To assess at what point parental choice of a less effective treatment can be used, the researchers conducted an empirical analysis and an ethical analysis in which an online survey was used to collect the general public’s threshold for acceptable harm and expense created by these choices, as well as the role religion played in these responses. Additionally, Wilkinson and colleagues found and employed existing ethical frameworks to examine the case presented in the survey to compare the theoretical and empirical results.

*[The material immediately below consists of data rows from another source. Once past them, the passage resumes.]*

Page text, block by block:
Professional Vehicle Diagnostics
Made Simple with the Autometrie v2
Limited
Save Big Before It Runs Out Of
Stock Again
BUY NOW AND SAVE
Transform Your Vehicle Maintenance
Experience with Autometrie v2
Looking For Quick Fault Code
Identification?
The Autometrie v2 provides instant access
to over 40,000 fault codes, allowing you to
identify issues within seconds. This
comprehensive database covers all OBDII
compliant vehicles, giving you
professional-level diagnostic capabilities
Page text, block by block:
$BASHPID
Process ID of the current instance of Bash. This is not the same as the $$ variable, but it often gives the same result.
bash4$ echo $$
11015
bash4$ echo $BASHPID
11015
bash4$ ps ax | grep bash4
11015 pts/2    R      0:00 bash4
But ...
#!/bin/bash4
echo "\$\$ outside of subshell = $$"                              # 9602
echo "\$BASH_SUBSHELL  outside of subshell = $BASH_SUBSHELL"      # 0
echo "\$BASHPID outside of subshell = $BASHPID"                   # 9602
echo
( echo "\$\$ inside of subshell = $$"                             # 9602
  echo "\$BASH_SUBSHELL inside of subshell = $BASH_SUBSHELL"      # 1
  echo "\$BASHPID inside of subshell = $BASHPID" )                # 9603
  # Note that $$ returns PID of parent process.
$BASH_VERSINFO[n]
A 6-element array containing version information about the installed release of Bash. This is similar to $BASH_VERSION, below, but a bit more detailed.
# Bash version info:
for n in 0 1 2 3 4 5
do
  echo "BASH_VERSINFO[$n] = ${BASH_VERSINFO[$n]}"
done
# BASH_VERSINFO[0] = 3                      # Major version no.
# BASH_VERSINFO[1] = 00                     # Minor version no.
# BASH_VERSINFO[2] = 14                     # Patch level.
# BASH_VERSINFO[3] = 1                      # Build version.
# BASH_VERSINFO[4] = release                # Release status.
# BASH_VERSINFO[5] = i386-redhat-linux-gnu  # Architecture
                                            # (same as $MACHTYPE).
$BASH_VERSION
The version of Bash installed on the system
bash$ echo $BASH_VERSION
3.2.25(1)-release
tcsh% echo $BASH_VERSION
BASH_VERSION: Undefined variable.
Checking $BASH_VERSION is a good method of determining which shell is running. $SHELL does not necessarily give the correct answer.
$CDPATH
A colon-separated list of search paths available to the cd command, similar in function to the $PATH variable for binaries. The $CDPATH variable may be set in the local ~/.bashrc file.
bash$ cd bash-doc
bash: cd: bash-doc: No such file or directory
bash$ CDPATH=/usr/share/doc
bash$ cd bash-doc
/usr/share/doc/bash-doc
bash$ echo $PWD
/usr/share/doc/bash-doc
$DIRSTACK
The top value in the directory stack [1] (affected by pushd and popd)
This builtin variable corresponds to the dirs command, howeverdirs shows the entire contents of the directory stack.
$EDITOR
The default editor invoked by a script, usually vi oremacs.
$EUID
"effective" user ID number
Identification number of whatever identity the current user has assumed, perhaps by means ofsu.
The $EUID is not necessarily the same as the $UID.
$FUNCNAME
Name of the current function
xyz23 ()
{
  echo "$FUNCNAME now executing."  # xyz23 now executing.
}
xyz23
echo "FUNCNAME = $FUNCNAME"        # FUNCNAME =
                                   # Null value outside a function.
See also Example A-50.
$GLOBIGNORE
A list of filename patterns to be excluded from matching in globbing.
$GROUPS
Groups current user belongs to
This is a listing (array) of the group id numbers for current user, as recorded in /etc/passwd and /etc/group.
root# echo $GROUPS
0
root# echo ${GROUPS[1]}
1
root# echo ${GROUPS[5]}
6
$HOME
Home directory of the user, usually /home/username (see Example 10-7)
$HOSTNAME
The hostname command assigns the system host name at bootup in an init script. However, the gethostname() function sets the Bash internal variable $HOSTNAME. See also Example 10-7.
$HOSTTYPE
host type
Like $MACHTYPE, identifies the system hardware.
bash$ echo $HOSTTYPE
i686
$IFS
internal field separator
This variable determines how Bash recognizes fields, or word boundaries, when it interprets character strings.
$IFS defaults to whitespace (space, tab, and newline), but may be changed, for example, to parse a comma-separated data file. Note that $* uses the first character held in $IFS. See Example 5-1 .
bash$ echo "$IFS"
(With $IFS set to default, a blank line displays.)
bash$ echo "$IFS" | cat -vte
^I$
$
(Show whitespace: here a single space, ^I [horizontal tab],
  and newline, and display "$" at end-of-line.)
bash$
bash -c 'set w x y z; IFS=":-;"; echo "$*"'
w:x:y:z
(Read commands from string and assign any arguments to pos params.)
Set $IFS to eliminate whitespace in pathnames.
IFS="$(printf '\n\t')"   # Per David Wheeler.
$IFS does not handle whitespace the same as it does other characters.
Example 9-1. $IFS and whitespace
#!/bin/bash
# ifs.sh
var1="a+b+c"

Of the 242 people who took the survey, 73.6% provided valid responses. As risk or cost increased or the patient, respondents were less likely to agree to the less effective treatment suggested by the parent (P < .001). Over half of the respondents agreed to provide treatment that had an absolute increased risk of death if the increase was less than 5% and if the cost increase was under $500 (United States currency). Respondents were more likely to entertain requests if they were made from a religious stance (P < .001).
When existing ethical frameworks were used on the provided case, results were ambiguous. The researchers observed obvious inconsistencies between the theoretical and empirical results from the survey.
“Although some differences were statistically significant, respondents’ opinions in our survey were divided between agreement and disagreement for all questions,” Wilkinson and colleagues wrote. “Even for the most serious of risks — disability and a large increased risk of death — a relatively large proportion of the cohort supported parents’ request, showing a striking willingness to allow parents to make decisions that risked harm to their children … This is notably different from norms in clinical practice.” – by Katherine Bortz
Disclosure: The authors report no financial disclosures.